Member of the New Jersey General Assembly from the 7th district
- In office January 11, 1994 – January 9, 1996
- Preceded by: Priscilla B. Anderson José F. Sosa
- Succeeded by: Diane Allen Carmine DeSopo

Personal details
- Born: May 14, 1958 (age 66) Philadelphia, Pennsylvania
- Political party: Democratic

= Steven M. Petrillo =

American politician (born 1958)

Steven M. Petrillo (born May 14, 1958) is an American Democratic Party politician who served in the New Jersey General Assembly from 1994 to 1996.

Born in Philadelphia in 1958, he grew up in Pennsauken Township and graduated from Pennsauken High School in 1976. He graduated from Dartmouth College in Hanover, New Hampshire, and Rutgers Law School in Camden and subsequently opened a private practice in his hometown.

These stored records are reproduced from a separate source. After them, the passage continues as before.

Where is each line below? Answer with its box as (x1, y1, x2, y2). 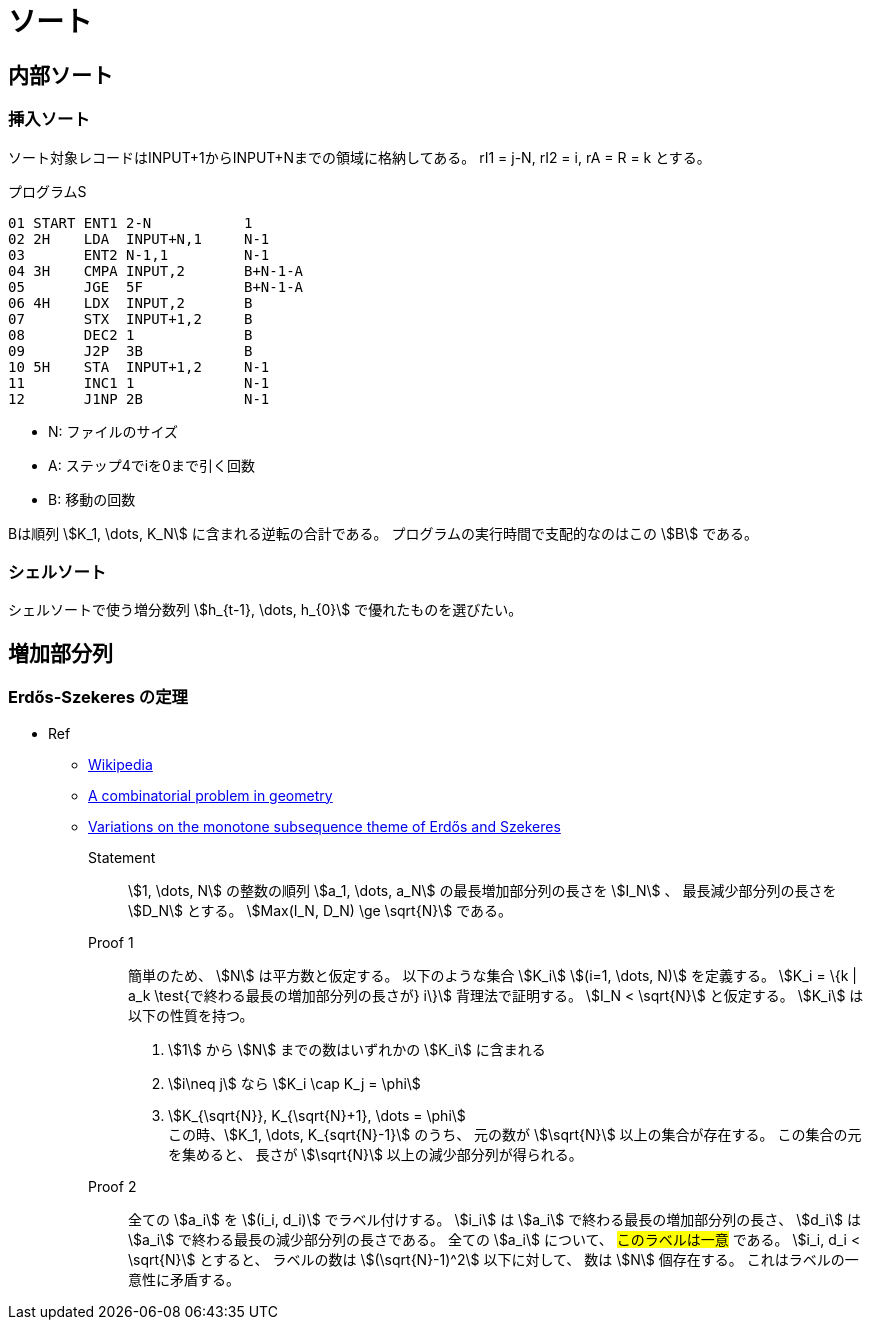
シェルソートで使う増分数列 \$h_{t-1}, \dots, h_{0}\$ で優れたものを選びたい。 (8, 601, 523, 619)
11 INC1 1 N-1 (8, 374, 270, 391)
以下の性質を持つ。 (128, 1006, 254, 1024)
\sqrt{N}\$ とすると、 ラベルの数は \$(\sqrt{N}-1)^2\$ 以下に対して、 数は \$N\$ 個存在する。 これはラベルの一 (128, 1250, 859, 1268)
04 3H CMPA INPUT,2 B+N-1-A (8, 262, 304, 279)
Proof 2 (88, 1177, 137, 1195)
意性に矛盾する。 (128, 1270, 240, 1288)
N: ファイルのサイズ (48, 422, 179, 440)
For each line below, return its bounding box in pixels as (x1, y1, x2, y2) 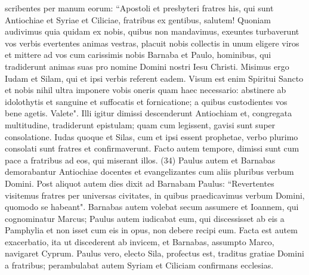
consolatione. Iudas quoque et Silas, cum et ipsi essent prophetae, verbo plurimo (5, 130, 298, 143)
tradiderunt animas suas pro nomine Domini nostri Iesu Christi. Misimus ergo (5, 60, 289, 72)
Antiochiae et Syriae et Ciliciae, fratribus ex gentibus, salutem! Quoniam (5, 13, 271, 26)
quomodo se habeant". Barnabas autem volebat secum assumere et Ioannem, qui (5, 200, 299, 213)
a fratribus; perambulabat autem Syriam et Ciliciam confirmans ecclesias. (5, 259, 274, 271)
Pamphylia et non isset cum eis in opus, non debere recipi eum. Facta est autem (5, 224, 298, 236)
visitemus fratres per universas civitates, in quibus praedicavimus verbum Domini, (5, 189, 305, 201)
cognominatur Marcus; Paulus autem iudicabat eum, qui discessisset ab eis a (5, 212, 285, 224)
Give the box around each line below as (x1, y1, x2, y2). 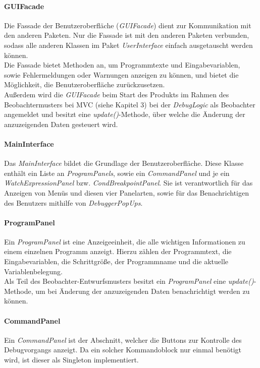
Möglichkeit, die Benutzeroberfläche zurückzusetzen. (4, 79, 165, 90)
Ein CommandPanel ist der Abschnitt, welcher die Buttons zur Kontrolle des (4, 334, 242, 345)
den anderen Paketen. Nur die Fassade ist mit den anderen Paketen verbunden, (4, 30, 249, 40)
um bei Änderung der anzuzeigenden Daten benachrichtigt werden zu (35, 285, 250, 296)
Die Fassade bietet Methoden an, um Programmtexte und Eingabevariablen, (4, 59, 240, 70)
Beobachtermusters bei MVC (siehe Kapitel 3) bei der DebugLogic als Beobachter (4, 99, 255, 109)
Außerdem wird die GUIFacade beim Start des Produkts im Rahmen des (4, 89, 229, 99)
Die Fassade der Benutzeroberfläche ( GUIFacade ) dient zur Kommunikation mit (4, 20, 251, 30)
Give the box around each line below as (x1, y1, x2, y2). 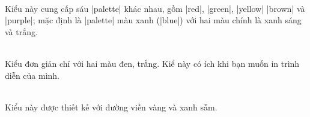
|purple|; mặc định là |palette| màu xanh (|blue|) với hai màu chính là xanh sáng (5, 14, 302, 26)
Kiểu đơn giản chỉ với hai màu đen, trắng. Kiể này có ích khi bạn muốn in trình (5, 57, 300, 69)
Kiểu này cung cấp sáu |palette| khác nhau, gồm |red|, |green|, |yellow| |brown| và (5, 2, 305, 14)
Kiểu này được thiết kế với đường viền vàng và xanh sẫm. (5, 100, 217, 113)
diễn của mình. (5, 69, 60, 81)
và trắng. (5, 25, 38, 38)
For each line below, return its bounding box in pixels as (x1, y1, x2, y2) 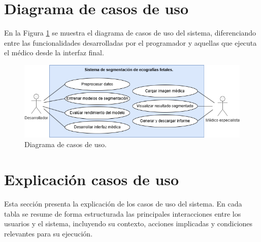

Petrillo started his political career by being elected to the Pennsauken Township council in 1988 and serving as deputy mayor in 1991. He was also elected to the Camden County Board of Chosen Freeholders in 1992. In 1993, he ran in the Democratic primary for the two General Assembly seats up in the 7th Legislative District. He came in third place behind Jack Casey and George E. Williams. However, after Casey was named to replace the original Democratic primary winner for that district's state senate race, Petrillo was chosen to take Casey's place. Ultimately, Petrillo and Williams defeated incumbent Republicans Priscilla B. Anderson and José F. Sosa in the general election.

He served one term in the Assembly. In the 1995 elections, Petrillo and newcomer Joseph P. Dugan (after Williams lost Democratic organizational support and subsequently switched his registration to Republican) lost to Diane Allen and Carmine DeSopo. Both parties spent a total of $1.1 million, making it the most expensive race that year and the first legislative race in the state to surpass $1 million in spending.